Records supplied:
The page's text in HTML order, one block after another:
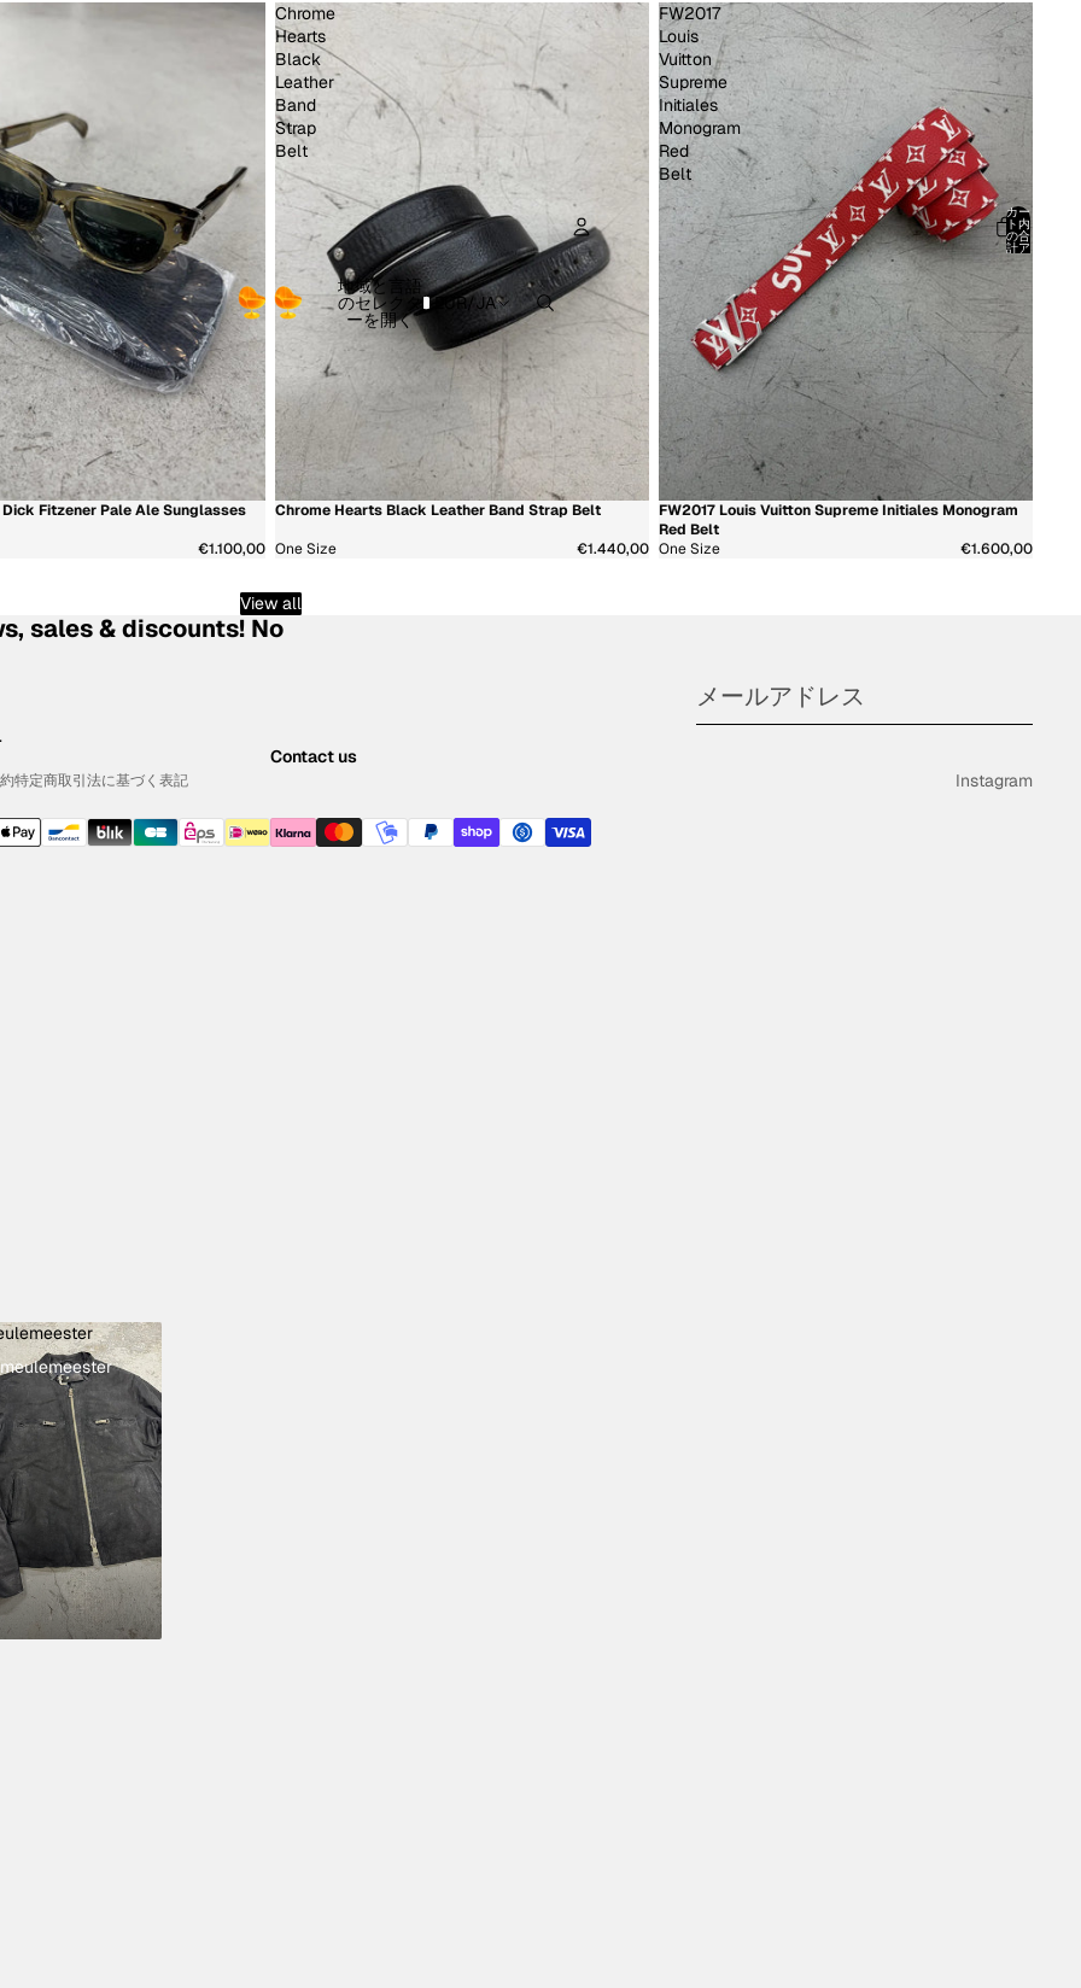
地域と言語
のセレクタ
ーを開く
EUR/JA アカウント
その他のログインオプション
注文
プロフィール
カー
ト内
の合
計ア
イテ
0
Fitzener Pale Ale Sunglasses
€1.100,00
Chrome
Hearts
Black
Leather
Band
Strap
Belt
新着商品
Chrome Hearts Black Leather Band Strap Belt
One Size
€1.440,00
FW2017
Louis
Vuitton
Supreme
Initiales
Monogram
Red
Belt
新着商品 超希少
FW2017 Louis Vuitton Supreme Initiales Monogram
Red Belt
One Size
€1.600,00
View all
sales & discounts! No
Contact us
特定商取引法に基づく表記
Instagram

Exercise prompt: Write out the material above exactly. Skip the pictures.

Exercise output:
The page's text in HTML order, one block after another:
地域と言語
のセレクタ
ーを開く
EUR/JA アカウント
その他のログインオプション
注文
プロフィール
カー
ト内
の合
計ア
イテ
0
Fitzener Pale Ale Sunglasses
€1.100,00
Chrome
Hearts
Black
Leather
Band
Strap
Belt
新着商品
Chrome Hearts Black Leather Band Strap Belt
One Size
€1.440,00
FW2017
Louis
Vuitton
Supreme
Initiales
Monogram
Red
Belt
新着商品 超希少
FW2017 Louis Vuitton Supreme Initiales Monogram
Red Belt
One Size
€1.600,00
View all
sales & discounts! No
Contact us
特定商取引法に基づく表記
Instagram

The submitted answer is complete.